You mentioned that we have a choice of whether to use the chemical or not. We also had a choice of whether or not to develop the chemical in the first place. I support scientific research (or I wouldn't have a job right now...), but I think it's limits should be explored. I enjoy hearing the tiniest details of biology that are being explored at my place of work, but what does it really mean? It seems to mean that we will know more, in case we can use this knowledge to do good (in the case of my research institution). Do you think there is a limit?

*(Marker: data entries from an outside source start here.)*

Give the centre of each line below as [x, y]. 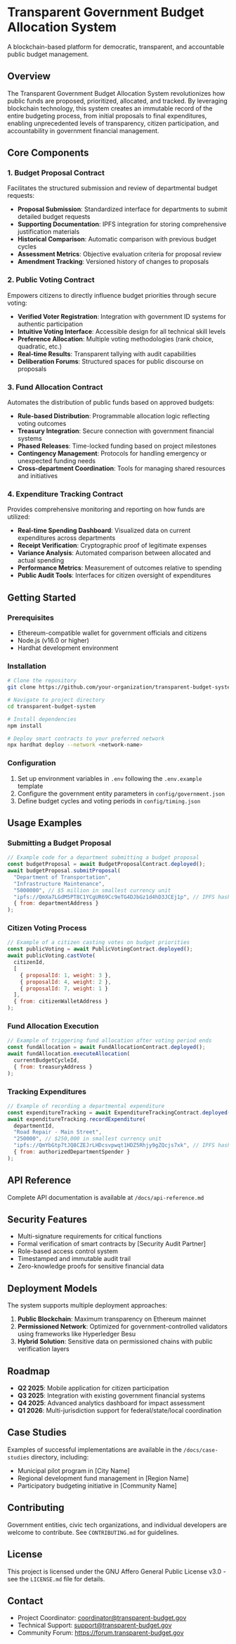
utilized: [19, 517]
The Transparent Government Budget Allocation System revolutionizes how [116, 93]
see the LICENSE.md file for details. [56, 1579]
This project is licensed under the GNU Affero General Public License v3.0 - [117, 1571]
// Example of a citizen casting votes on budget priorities [99, 943]
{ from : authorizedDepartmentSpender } [72, 1152]
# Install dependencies [42, 719]
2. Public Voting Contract [51, 280]
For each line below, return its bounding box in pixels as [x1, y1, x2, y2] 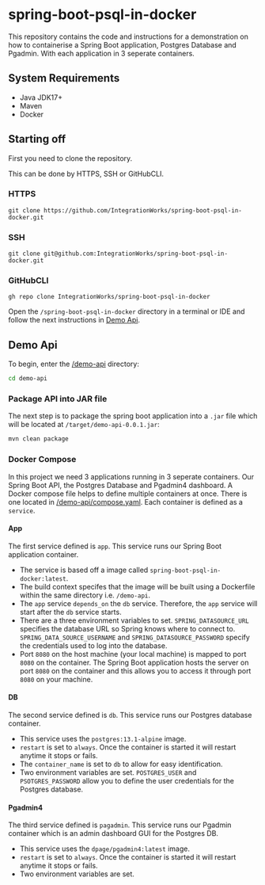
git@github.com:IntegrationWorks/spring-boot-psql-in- [43, 250, 228, 258]
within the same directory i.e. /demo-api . [19, 590, 151, 600]
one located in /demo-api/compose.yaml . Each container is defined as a [8, 497, 244, 506]
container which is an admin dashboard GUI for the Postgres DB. [8, 829, 219, 838]
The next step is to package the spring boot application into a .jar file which [8, 411, 258, 421]
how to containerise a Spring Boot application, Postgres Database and [8, 40, 237, 49]
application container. [8, 549, 79, 559]
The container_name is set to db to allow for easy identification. [19, 759, 223, 769]
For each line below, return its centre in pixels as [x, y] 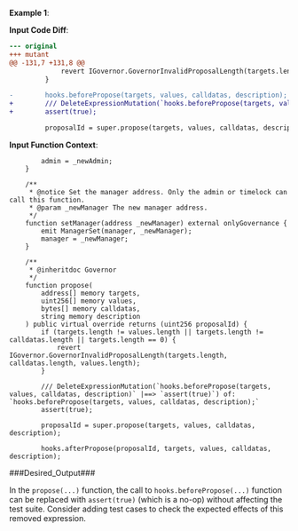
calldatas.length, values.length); [75, 363]
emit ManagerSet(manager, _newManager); [117, 231]
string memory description [91, 316]
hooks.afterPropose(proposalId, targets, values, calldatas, [157, 448]
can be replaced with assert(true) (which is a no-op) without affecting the [146, 499]
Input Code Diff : [39, 30]
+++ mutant [29, 54]
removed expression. [47, 518]

Maybe we are pouring millions of dollars into research that will primarily only aide the wealthier classes who can afford the treatment for a disease or cancer that perhaps primarily occurs in people over 60. I wonder if it would have been better to put that money into eradicating something like malaria, which kills all ages of people, oftentimes people who cannot afford treatment, and have not lead as high quality of lives because of that. I am trying to figure out if this situation means we currently have a limit on the amount of knowledge we need for disease A in an effort to focus the getting of knowledge on disease B. My point is that we do need and want a lot of scientific knowledge and I think it could be spent on better things than chemicals that kill foliage in wars.
So maybe it is not what is good, but constantly trying to figure out what is better?
The other problem is that we can think these things as much as we want, but in reality there are complex politics and disparities that get in the way of ever applying any answer we come up with. In light of that, why does good matter?